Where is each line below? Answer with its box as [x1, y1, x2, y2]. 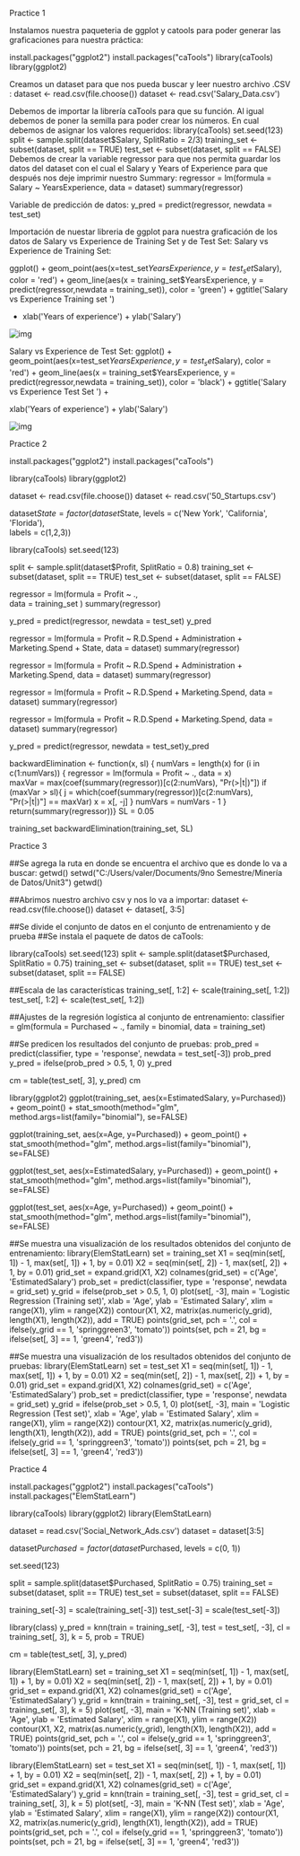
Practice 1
* * *
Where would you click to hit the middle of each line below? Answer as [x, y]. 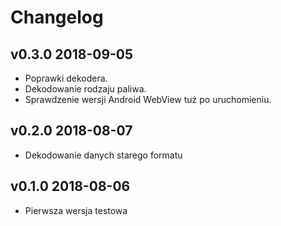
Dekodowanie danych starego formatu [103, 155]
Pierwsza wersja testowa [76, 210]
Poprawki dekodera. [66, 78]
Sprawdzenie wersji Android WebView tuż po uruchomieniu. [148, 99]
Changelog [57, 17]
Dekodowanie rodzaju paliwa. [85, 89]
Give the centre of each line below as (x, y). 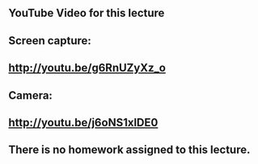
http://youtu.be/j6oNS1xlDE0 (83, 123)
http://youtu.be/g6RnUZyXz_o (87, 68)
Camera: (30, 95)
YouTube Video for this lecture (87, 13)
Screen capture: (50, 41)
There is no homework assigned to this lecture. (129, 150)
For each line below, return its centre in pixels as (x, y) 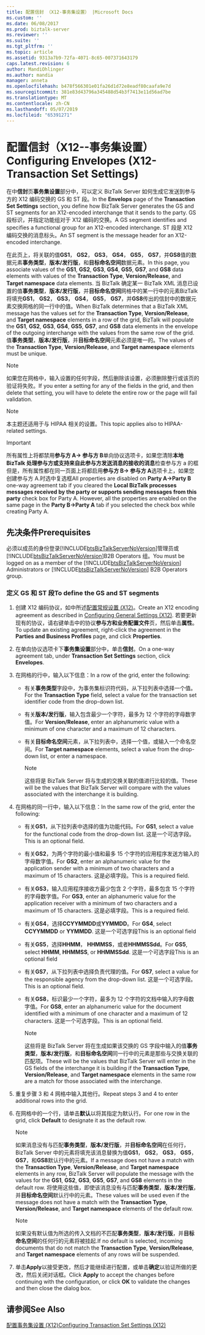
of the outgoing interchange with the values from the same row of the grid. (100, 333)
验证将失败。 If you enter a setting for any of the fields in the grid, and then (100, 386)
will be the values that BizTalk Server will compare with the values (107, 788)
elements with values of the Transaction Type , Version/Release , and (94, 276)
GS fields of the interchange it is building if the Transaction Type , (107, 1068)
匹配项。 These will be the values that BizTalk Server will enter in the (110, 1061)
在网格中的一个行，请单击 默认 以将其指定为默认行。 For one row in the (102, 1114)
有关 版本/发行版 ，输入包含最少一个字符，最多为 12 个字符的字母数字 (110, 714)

*Required work:* Line by line, check the material above for the word "values", then give the number of lines that hold it and nothing else.

*Output:* 4